All the data below goes into the copy word for word, but the pictures don't.

(Data entries)
____________

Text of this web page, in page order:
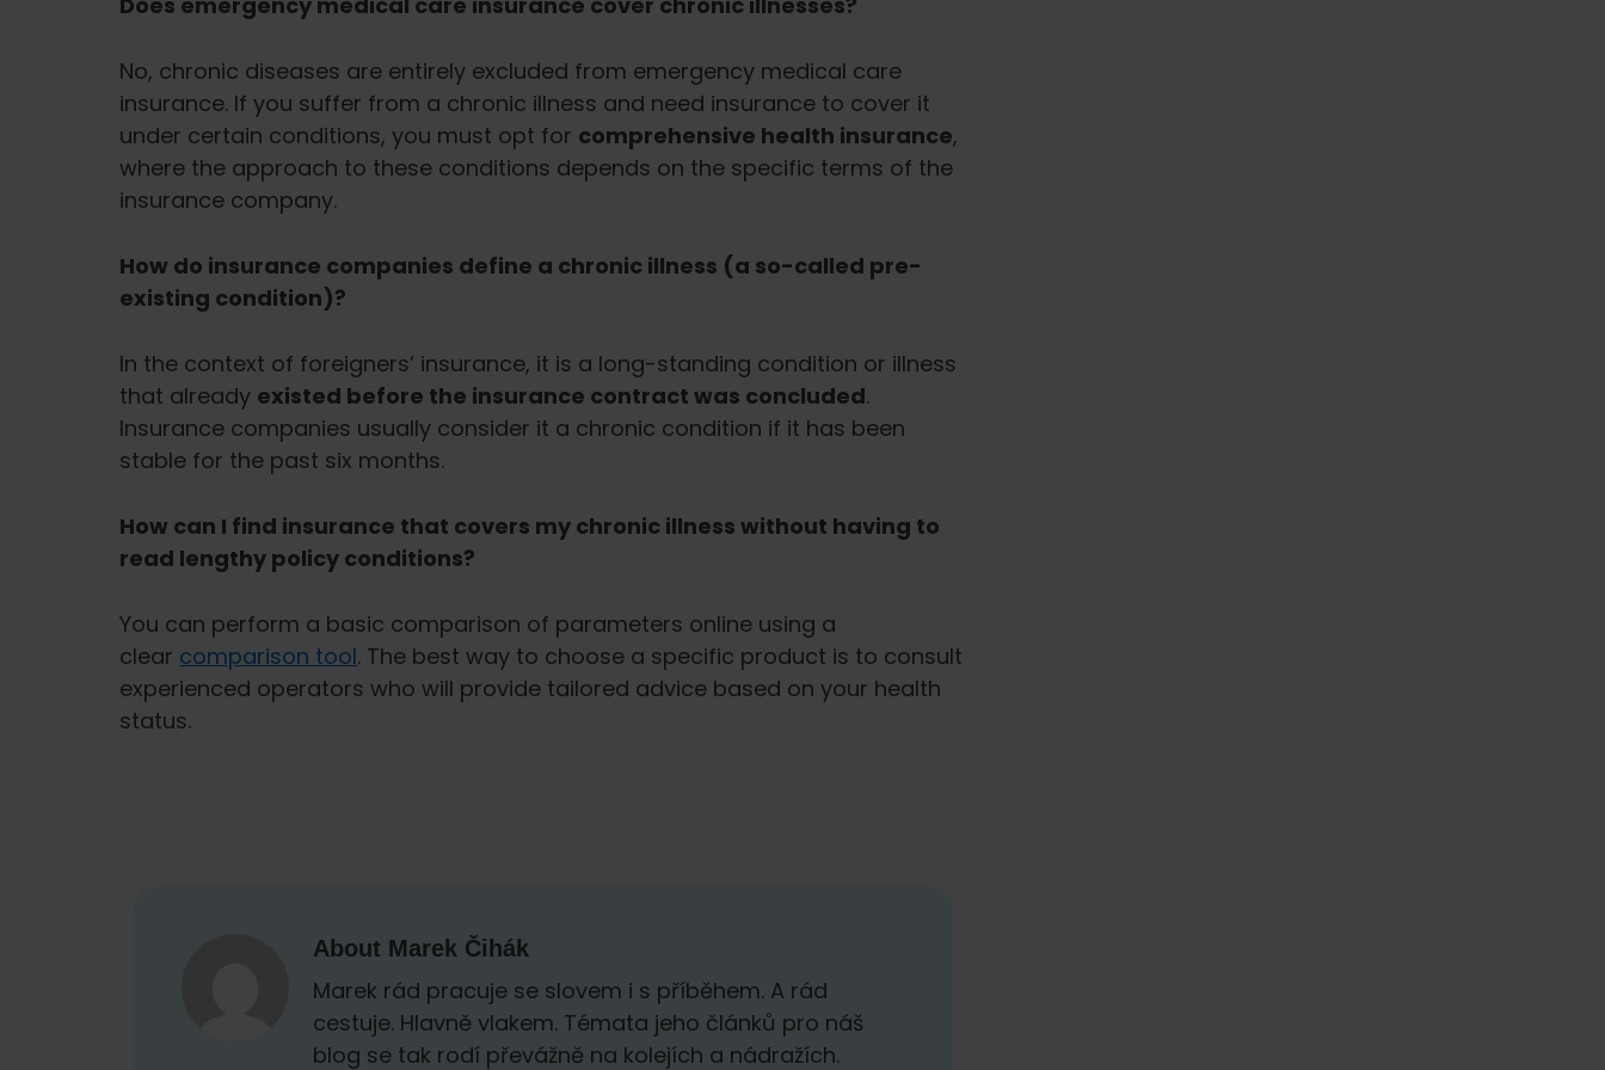
No, chronic diseases are entirely excluded from emergency medical care
insurance. If you suffer from a chronic illness and need insurance to cover it
under certain conditions, you must opt for comprehensive health insurance,
where the approach to these conditions depends on the specific terms of the
insurance company.
How do insurance companies define a chronic illness (a so-called pre-
existing condition)?
In the context of foreigners’ insurance, it is a long-standing condition or illness
that already existed before the insurance contract was concluded.
Insurance companies usually consider it a chronic condition if it has been
stable for the past six months.
How can I find insurance that covers my chronic illness without having to
read lengthy policy conditions?
You can perform a basic comparison of parameters online using a
clear comparison tool. The best way to choose a specific product is to consult
experienced operators who will provide tailored advice based on your health
status.
About Marek Čihák
Marek rád pracuje se slovem i s příběhem. A rád
cestuje. Hlavně vlakem. Témata jeho článků pro náš
blog se tak rodí převážně na kolejích a nádražích.
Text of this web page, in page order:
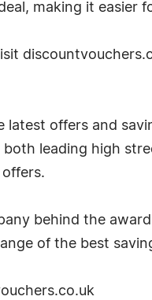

____________

Reply to the task:
Text of this web page, in page order:
No, chronic diseases are entirely excluded from emergency medical care
insurance. If you suffer from a chronic illness and need insurance to cover it
under certain conditions, you must opt for comprehensive health insurance,
where the approach to these conditions depends on the specific terms of the
insurance company.
How do insurance companies define a chronic illness (a so-called pre-
existing condition)?
In the context of foreigners’ insurance, it is a long-standing condition or illness
that already existed before the insurance contract was concluded.
Insurance companies usually consider it a chronic condition if it has been
stable for the past six months.
How can I find insurance that covers my chronic illness without having to
read lengthy policy conditions?
You can perform a basic comparison of parameters online using a
clear comparison tool. The best way to choose a specific product is to consult
experienced operators who will provide tailored advice based on your health
status.
About Marek Čihák
Marek rád pracuje se slovem i s příběhem. A rád
cestuje. Hlavně vlakem. Témata jeho článků pro náš
blog se tak rodí převážně na kolejích a nádražích.
Text of this web page, in page order:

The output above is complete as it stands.